XML Wokflows: From XML to PDF: Part 2: CSS

With the HTML ready, we can no look at the CSS stylesheet to process it into PDF.

The extensions, pseudo elements and attributes we use are all part of the CSS Paged Media or Generated Content for Paged Media specifications. Where appropriate I’ve translated them to work on both PDF and HTML.

Book defaults

The first step in creating the default structure for the book using @page at-element.

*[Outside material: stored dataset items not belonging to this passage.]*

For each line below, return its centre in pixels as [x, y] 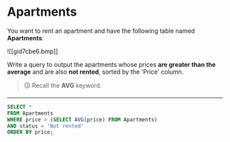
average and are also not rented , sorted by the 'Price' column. [95, 72]
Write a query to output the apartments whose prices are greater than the [112, 64]
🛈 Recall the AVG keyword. [63, 85]
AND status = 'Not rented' [46, 126]
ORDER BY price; [30, 132]
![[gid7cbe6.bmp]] [33, 51]
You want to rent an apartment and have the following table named [101, 31]
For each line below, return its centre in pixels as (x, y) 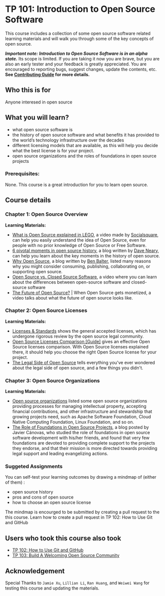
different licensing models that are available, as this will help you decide (85, 145)
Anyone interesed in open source (39, 102)
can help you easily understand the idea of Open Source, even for (79, 240)
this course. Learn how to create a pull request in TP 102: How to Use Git (79, 517)
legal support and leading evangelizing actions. (60, 453)
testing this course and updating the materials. (52, 588)
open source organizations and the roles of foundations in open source (84, 156)
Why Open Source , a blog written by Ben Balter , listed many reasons (82, 261)
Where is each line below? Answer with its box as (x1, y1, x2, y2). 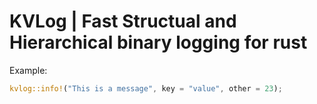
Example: (9, 64, 48, 76)
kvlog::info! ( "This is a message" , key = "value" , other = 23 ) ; (9, 83, 283, 94)
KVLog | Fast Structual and (9, 10, 237, 33)
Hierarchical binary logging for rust (9, 31, 308, 54)
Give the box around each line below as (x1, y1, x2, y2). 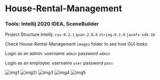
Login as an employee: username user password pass (5, 60, 113, 66)
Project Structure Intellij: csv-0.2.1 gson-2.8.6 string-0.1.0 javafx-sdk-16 (5, 31, 156, 37)
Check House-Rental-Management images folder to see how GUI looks (5, 41, 147, 47)
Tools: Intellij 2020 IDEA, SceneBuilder (5, 21, 99, 27)
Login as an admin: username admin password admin (5, 51, 110, 56)
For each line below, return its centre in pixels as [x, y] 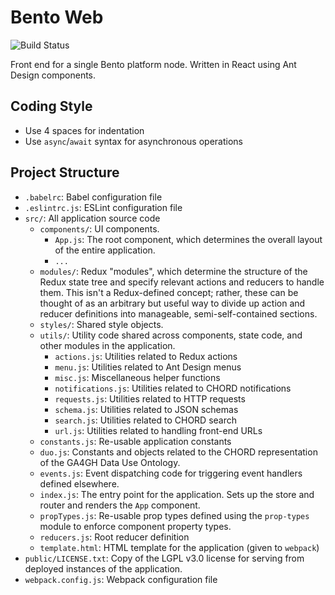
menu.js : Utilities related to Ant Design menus [148, 367]
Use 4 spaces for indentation [84, 130]
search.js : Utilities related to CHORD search [146, 420]
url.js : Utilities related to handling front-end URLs [158, 430]
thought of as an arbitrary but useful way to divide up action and [172, 303]
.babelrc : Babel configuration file [93, 197]
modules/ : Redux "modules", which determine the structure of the [173, 271]
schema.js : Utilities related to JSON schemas [146, 409]
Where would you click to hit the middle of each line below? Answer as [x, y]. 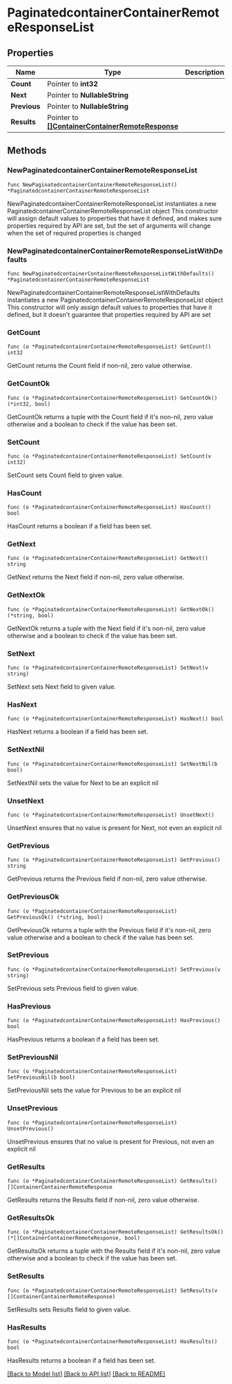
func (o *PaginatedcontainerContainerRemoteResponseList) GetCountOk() [112, 398]
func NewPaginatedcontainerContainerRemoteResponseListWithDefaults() [111, 273]
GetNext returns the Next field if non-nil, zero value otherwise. [96, 577]
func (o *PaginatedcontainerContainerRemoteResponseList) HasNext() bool [116, 719]
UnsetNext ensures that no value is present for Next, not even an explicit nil [115, 827]
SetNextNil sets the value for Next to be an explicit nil [83, 782]
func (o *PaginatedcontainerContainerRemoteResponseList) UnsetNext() [111, 815]
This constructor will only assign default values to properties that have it [110, 307]
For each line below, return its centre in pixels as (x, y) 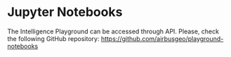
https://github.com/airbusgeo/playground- (162, 38)
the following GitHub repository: (53, 38)
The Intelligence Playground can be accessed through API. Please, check (113, 31)
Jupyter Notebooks (65, 12)
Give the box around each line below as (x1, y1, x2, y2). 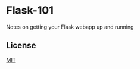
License (6, 40, 36, 51)
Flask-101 (6, 4, 54, 17)
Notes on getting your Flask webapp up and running (6, 23, 134, 30)
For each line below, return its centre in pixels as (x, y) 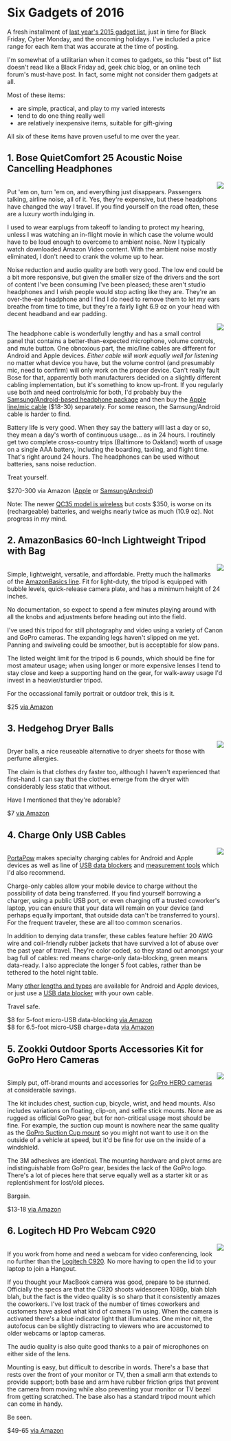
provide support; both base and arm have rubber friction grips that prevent (113, 1382)
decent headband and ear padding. (57, 313)
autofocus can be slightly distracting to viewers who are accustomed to (108, 1326)
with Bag (26, 551)
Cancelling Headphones (60, 169)
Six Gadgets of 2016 (66, 13)
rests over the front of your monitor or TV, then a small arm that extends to (112, 1374)
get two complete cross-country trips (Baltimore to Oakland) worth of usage (115, 442)
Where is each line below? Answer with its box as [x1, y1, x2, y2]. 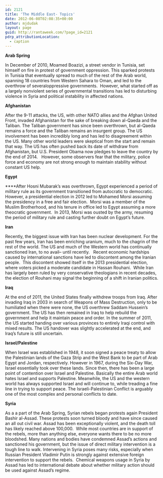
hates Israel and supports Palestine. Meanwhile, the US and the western [5, 375, 150, 381]
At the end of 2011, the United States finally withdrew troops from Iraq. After [5, 294, 158, 300]
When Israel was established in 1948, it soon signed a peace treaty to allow [5, 349, 156, 355]
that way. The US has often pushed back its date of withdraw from [5, 143, 139, 149]
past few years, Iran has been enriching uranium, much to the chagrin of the [5, 239, 158, 244]
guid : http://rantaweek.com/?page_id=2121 [5, 30, 93, 35]
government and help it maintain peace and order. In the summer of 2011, [5, 314, 152, 321]
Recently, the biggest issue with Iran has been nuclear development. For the [5, 233, 158, 239]
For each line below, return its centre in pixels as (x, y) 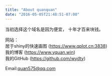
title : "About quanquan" (31, 10)
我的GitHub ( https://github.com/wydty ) (45, 58)
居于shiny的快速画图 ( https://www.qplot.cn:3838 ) (56, 46)
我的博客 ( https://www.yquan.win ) (40, 52)
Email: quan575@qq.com (31, 68)
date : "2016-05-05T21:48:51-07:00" (42, 14)
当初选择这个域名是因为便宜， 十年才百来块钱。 (54, 29)
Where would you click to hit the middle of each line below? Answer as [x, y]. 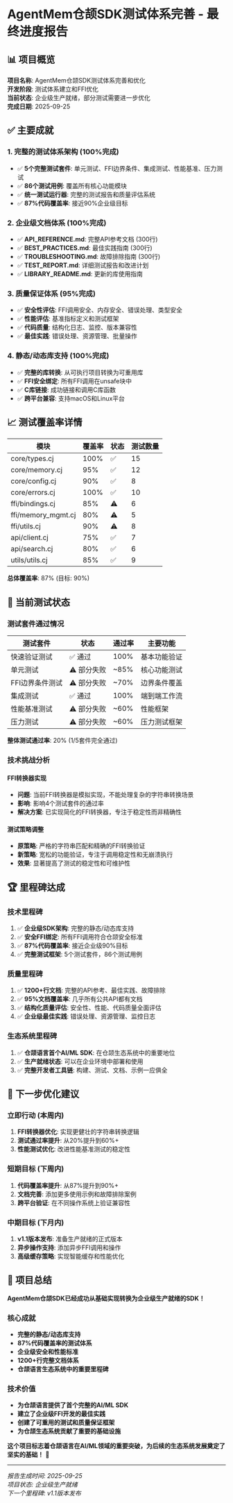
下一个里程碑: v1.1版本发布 [44, 1493]
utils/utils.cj [29, 560]
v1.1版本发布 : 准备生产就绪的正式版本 [70, 1238]
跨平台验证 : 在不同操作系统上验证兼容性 [74, 1202]
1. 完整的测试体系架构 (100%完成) [63, 152]
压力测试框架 [161, 722]
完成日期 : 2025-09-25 [39, 106]
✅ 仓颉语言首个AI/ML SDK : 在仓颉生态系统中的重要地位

Our base definition does the following:

  1. Size the page to letter (8.5 by 11 inches), width first
  2. Use CSS notation for margins. In this case the top and bottom margin are 0.5 inches and left and right are 1 inch
  3. Reset the footnote counter.
  4. Using the @footnote attribute do the following
    1. Increment the footnote counter
    2. Place footnote at the bottom using another value for the float attribute
    3. Span all columns
    4. Make the height as tall as necessary
/* STEP 1: DEFINE THE DEFAULT PAGE */
@page {
  size: 8.5in 11in; (1)
  margin: 0.5in 1in; (2)
  /* Footnote related attributes */
  counter-reset: footnote; (3)
  @footnote {
    counter-increment: footnote; (4.1)
    float: bottom; (4.2)
    column-span: all; (4.3)
    height: auto; (4.4)
    }
  }

In later sections we’ll create named page templates and associate them to different portions of our written content.

Page counters

We define two conditions under which we reset the page counter: When we have a book followed by a part and when we have a book followed by the a first chapter.

We do not reset the content when the path if from book to chapter to part.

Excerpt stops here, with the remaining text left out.